"Fullmetal Alchemist" Live Action?

A spoiler-free review

 By Tommy Doughty Contributor



Netflix has recently added the live action “Fullmetal Alchemist” movie for American viewers to finally see. As a fan of the original series and its reboot, I was looking forward to seeing this film. But what do most people usually feel when they hear that a beloved anime is being adapted to the big screen with real actors playing the characters?

Excitement and dread.

In the past, we have seen Hollywood totally destroy amazing anime and cartoon series (“Dragon Ball: Evolution,” “The Last Airbender,” “Kite,” etc.). Yet anime fans received a glimmer of hope with “Fullmetal Alchemist.” The movie was being produced by Japanese filmmakers and the whole cast consisted of Japanese actors. So that means it actually has a chance to be good right? Right??? Well, you thought wrong. Sorry.

The movie actually starts off okay. The cinematography is decent and the first action sequences are pretty fun. Unfortunately, it goes downhill from there.

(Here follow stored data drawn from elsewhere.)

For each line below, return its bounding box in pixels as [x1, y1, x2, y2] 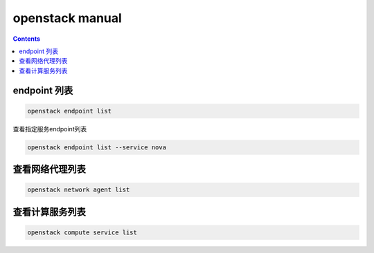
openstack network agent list [27, 186, 130, 194]
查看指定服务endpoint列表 [12, 124, 87, 133]
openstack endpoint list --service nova [27, 143, 166, 151]
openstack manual [12, 10, 123, 26]
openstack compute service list [27, 228, 138, 236]
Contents [12, 35, 41, 43]
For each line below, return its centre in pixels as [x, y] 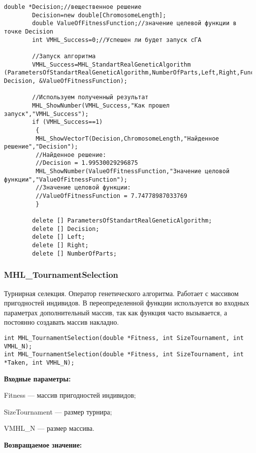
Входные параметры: [37, 378]
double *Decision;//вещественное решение [73, 7]
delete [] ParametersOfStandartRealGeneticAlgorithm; [122, 221]
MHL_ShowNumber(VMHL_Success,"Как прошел [101, 105]
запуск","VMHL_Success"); [46, 114]
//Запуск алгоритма [64, 56]
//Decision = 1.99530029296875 [87, 163]
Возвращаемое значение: [43, 444]
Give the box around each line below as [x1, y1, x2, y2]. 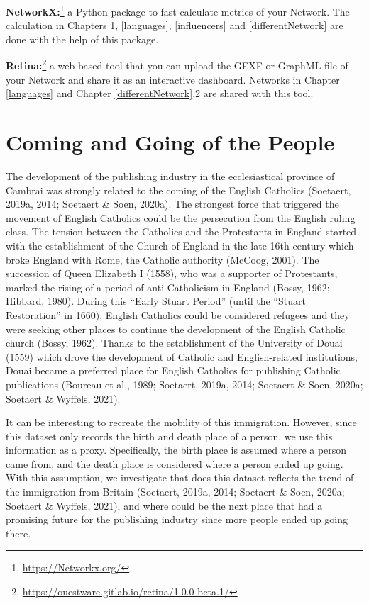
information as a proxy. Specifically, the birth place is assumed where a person [6, 442, 347, 457]
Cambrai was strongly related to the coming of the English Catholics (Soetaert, [6, 182, 351, 197]
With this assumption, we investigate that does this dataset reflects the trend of [6, 470, 354, 485]
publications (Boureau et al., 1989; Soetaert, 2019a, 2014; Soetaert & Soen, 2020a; [6, 376, 363, 391]
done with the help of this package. [6, 31, 159, 46]
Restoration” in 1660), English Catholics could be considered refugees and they [6, 307, 350, 322]
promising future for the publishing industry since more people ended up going [6, 512, 348, 527]
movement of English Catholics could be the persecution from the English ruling [6, 210, 356, 225]
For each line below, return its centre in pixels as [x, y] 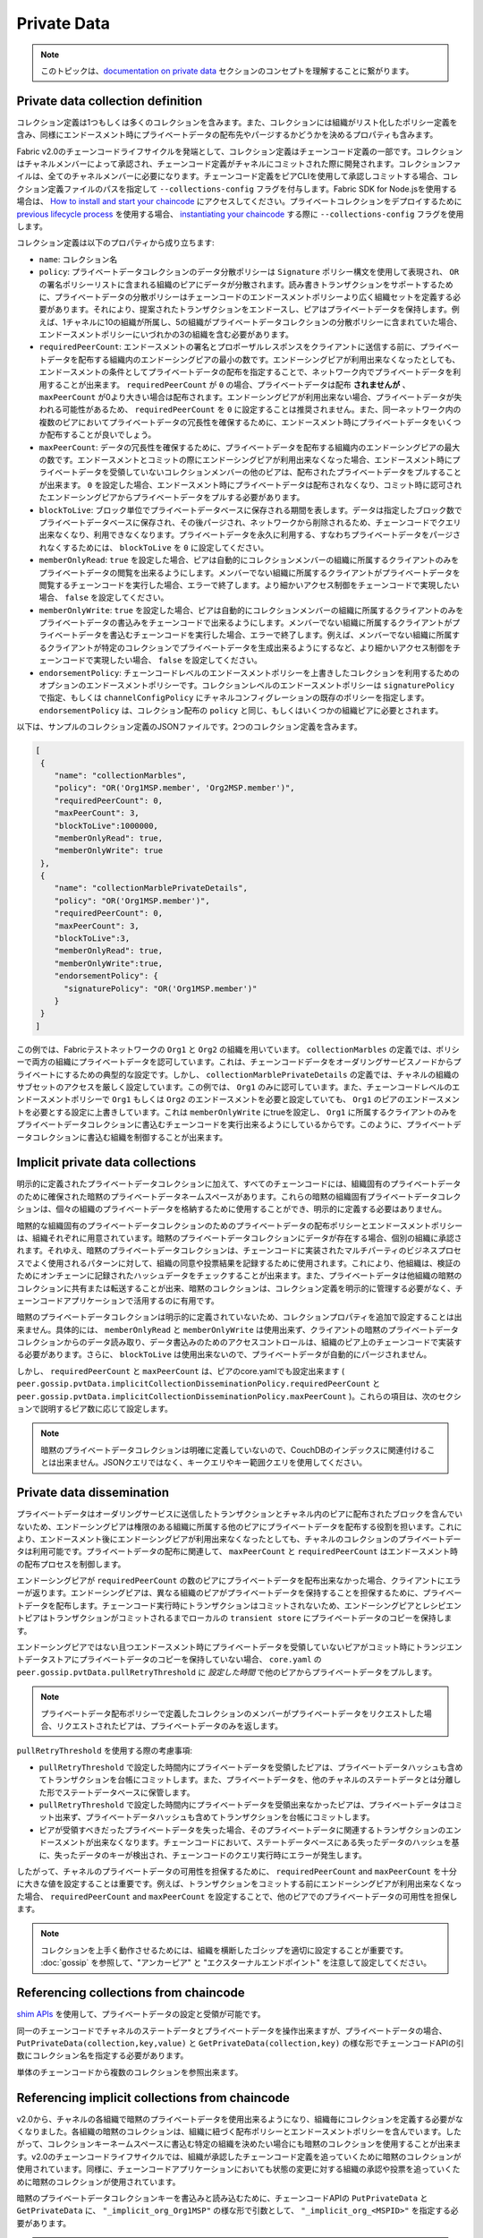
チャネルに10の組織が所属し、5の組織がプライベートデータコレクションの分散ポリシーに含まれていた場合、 [264, 321]
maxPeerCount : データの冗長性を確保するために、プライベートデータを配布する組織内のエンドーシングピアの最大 [250, 447]
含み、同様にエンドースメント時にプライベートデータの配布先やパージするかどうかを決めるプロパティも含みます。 [227, 135]
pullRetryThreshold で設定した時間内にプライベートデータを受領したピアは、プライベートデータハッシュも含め [251, 1767]
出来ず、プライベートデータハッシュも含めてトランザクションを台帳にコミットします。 [214, 1817]
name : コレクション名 [78, 259]
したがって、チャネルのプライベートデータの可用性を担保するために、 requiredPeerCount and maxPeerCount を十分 [237, 1871]
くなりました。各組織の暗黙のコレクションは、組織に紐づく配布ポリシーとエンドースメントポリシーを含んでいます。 [231, 2131]
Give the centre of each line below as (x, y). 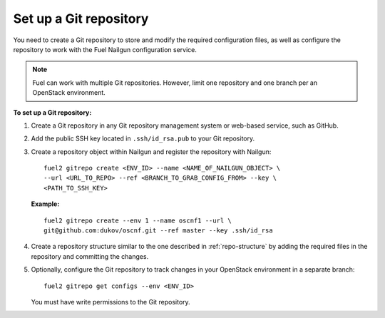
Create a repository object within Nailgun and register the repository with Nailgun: (151, 152)
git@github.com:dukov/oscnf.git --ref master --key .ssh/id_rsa (159, 231)
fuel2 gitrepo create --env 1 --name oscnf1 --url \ (138, 220)
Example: (45, 204)
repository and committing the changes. (90, 256)
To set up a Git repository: (52, 112)
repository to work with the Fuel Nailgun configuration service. (105, 49)
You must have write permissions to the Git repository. (111, 302)
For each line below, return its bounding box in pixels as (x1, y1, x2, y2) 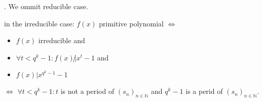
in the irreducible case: (4, 18, 74, 28)
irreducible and (38, 35, 85, 46)
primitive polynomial (99, 18, 164, 28)
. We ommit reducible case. (4, 1, 88, 11)
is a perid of (185, 86, 223, 96)
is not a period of (60, 86, 115, 96)
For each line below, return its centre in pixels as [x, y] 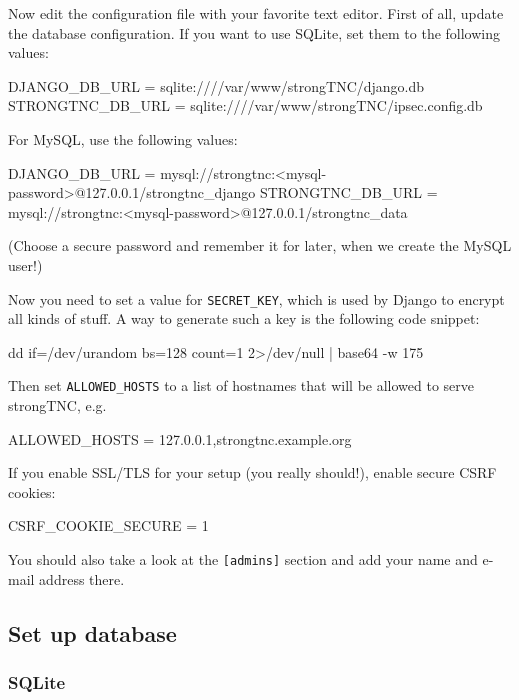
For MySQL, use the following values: [123, 138]
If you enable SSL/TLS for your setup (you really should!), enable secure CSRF [252, 472]
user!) [25, 264]
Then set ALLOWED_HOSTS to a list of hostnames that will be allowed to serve [241, 385]
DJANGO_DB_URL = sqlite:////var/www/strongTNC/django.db [216, 85]
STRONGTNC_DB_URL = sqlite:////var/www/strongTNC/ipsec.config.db [245, 105]
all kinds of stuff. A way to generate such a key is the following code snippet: [244, 318]
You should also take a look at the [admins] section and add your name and [243, 559]
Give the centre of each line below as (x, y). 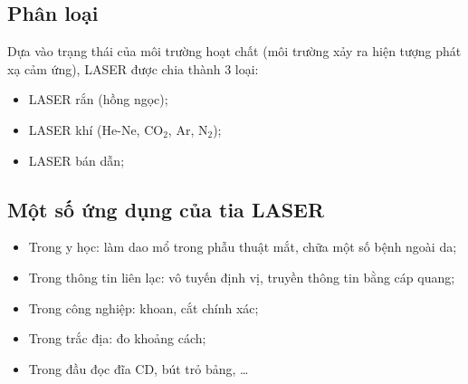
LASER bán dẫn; (76, 160)
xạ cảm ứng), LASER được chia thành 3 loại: (133, 68)
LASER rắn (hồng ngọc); (98, 99)
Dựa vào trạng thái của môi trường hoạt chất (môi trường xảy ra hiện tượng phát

Most of the acting is dull, the pace is off, and the story itself is all over the place. It feels like they just put together certain episodes and made a partial movie out of them. Yes, they do use some important plot points that help the main characters Ed (Ryôsuke Yamada) and Al (Atom Mizuishi) on their journey, but other than that, it felt like just another attempt to profit off an old television show.

For me, the only good part of this movie is Al’s armor. It is exactly how it should have looked and Mizuishi does a very nice job portraying him. The casting itself is fine, but when you take a show that utilizes so much movement and action, it’s hard to make the actors and effects look good on the big screen. It just looks corny and kind of funny to watch.  

Overall, I wouldn’t recommend this movie to anybody. I would urge people to watch the original anime instead for a fuller and deeper story. If you do plan to watch the original anime, then make sure you watch “Fullmetal Alchemist” and then the reboot series “Fullmetal Alchemist: Brotherhood,” which follows the manga more closely. The anime series is definitely up there as one of the greats, but sadly the live action version is a big thumbs down. So, do yourself a favor and don’t waste your time on this flick. Both of the anime series are available to watch on Netflix and Crunchyroll.